Federal Courts Downsizing

Supreme CourtEven as construction began on a long-awaited, 600,000 SF courthouse in Los Angeles this fall, efforts to downsize or close federal court facilities picked up in pace. Last week, the Administrative Office of the U.S. Courts announced that $1.7 million in incentives will be claimed by releasing underused space in 31 court facilities back to the General Services Administration (GSA). Further, the Judicial Conference voted to impose a reduction in space inventory of 3% by the close of FY 2018. To some, this is discomfiting news that the Executive Branch’s efforts to freeze the federal footprint now extend to the Judiciary.

In fact, reducing expenditures for space has been part of an aggressive cost-cutting effort by the Judiciary for a decade. Coping with the tightening money supply is the responsibility of the 26-member Judicial Conference of the United States, the principal policy-making body for U.S. court administration. The conference’s Space and Facilities committee, chaired by Judge D. Brooks Smith, oversees the incentive program and views space reduction as its top priority. Since last spring, the conference has also been dealing with nearly $350 million in funding lost through the Sequestration, requiring cuts in both staff and programs. Besides imposing a 3% inventory reduction by FY 2018, the conference in September backed a “No New Net” policy, to take effect at the beginning of FY 2013. Although excluding new construction approved by Congress, the policy requires that any increase in square footage for court use be offset by an equivalent reduction in square footage within the same circuit and the same fiscal year.

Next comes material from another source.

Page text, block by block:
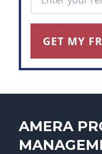
GET MY
AMERA
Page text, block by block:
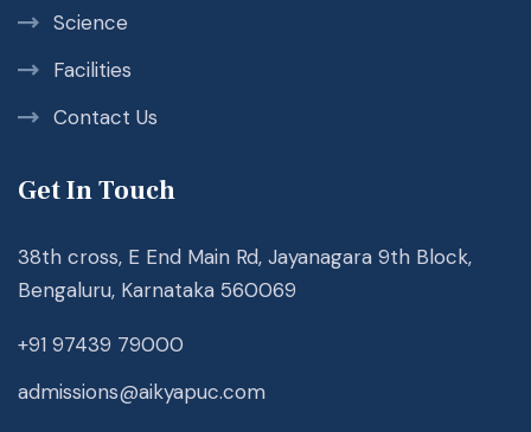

Concerns over excess judicial space may have been aggravated by last spring’s report from the Government Accountability Office (GAO), charging that $835 million was spent to build unneeded courthouse space from the year 2000 to 2010. That report also contends that maintenance and operations for unused federal courthouse square footage costs over $51 million per year. The GAO blamed much of the overbuilding on inaccurate counts of how many judges would need space and on insufficient sharing of courtrooms, and recommended that the GSA, which manages all federal court space, work with the Judiciary to better estimate judge needs and develop courtroom-sharing plans.

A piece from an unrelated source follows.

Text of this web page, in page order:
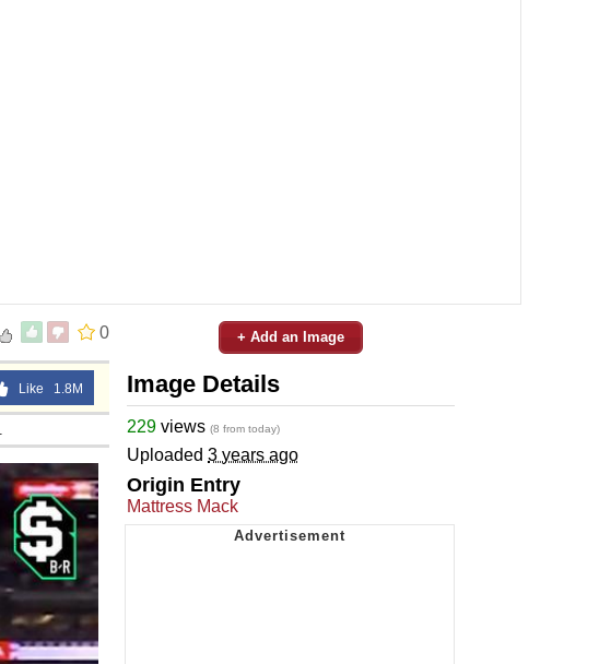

The space reduction incentive program, begun in September 2012, has already proved successful. Funds from incentive payments can go toward local court operating expenses, rather than back to the circuit as in previous programs. About $305,000 will be saved annually in the single most substantial space release project: the closing of a 7,669 SF Boston probation office.  Overall, the planned downsizing and closure of 31 facilities will release 66,341 square feet, and rent savings are projected to pay for the costs of the program, including incentive payments and relocation costs, in approximately two years.

One caveat, however. Upfront funding for the program must be provided through the congressional budgeting process. In the current budgetary climate, long-term investment in more efficient space allocations may not be recognized as a priority.